Figure 1. Screenshot of the CyberCell home page (http://redpoll.pharmacy.ualberta.ca/CCDB). The four browsable database links appear just below the CyberCell banner as CCDB (CyberCell database, containing gene and protein information), CC3D (3D structure database), CCRD (the RNA database), and CCMD (the metabolite database).

In addition to the usual data viewing and sorting features found in most databases, CCDB also offers a local BLAST search (against E. coli plus 4 other model organisms), a boolean text search, a chemical structure search utility and a relational data extraction tool. The data extraction utility allows users to select one or more data fields and to search for ranges, occurrences or partial occurrences of words, strings or numbers. The data extractor uses clickable web forms to easily construct complex SQL-like queries. For instance, using a few mouse clicks it is relatively simple to find "all occurrences of periplasmic proteins that are homologous to human proteins that have a molecular weight > 32 kD and a cysteine content less than 5%". The output from these queries is provided in multiple formats including an HTML table format, a circular chromosome applet view and a tab-delimited Excel format for subsequent downloading, analysis or graphical display.

So if you’re someone who routinely uses or studies E. coli or if you simply just want to learn more about microbes in general, check out the CCDB at http://redpoll.pharmacy.ualberta.ca/CCDB. For those of you who are interested in database development, you may also find that the CCDB offers a glimpse of what the next generation of bioinformatics databases will soon offer.



Chapter 10. GelScape

Contributed by Paul Stothard, Bioinformatician, Canadian Bioinformatics Help Desk, University of Alberta

Young N, Chang Z, Wishart DS. GelScape: a web-based server for interactively annotating, manipulating, comparing and archiving 1D and 2D gel images. Bioinformatics. 2004 Apr 12;20(6):976-8. Epub 2004 Feb 5 [PubMed] [PDF].
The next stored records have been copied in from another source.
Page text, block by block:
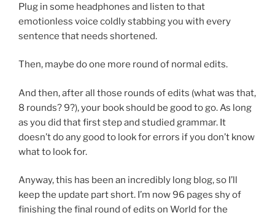
Plug in some headphones and listen to that
emotionless voice coldly stabbing you with every
sentence that needs shortened.
Then, maybe do one more round of normal edits.
And then, after all those rounds of edits (what was that,
8 rounds? 9?), your book should be good to go. As long
as you did that first step and studied grammar. It
doesn’t do any good to look for errors if you don’t know
what to look for.
Anyway, this has been an incredibly long blog, so I’ll
keep the update part short. I’m now 96 pages shy of
finishing the final round of edits on World for the

Do you run a lot of protein gels? Do you find yourself searching for gel images from your previous experiments, either for comparison purposes or when it is time to publish? Keeping track of gel images can be a daunting task. There is help however—a new web-based tool called GelScape. GelScape stores your images in a private database, and it allows you to add detailed annotations, so that the information needed for interpretation is always available (Figure 1). But the most exciting feature of GelScape is that it permits accurate gel comparisons, through image morphing, annotation transfers, and image overlays. GelScape can be used online at http://www.gelscape.ualberta.ca/, or it can be installed and run locally. Because it is written in Java, GelScape can run on any current computer with a web browser. The price is right too--it's completely free! Commercial products with similar features typically cost between $3000 and $5000. Additional information, including a GelScape tutorial, is available at the above website.

GelScape Screen Shot

Figure 1. GelScape's Annotate&View Mode. This mode allows the end user to annotate and view spots on a gel. In the above 2D gel image, the ATP5B spot is selected, as indicated by the green cross in the left pane, and annotation about this spot (protein name, spot label, Swiss-Prot/GenBank ID, spot volume, organism, cellular location, MW, comments) appears in the right pane.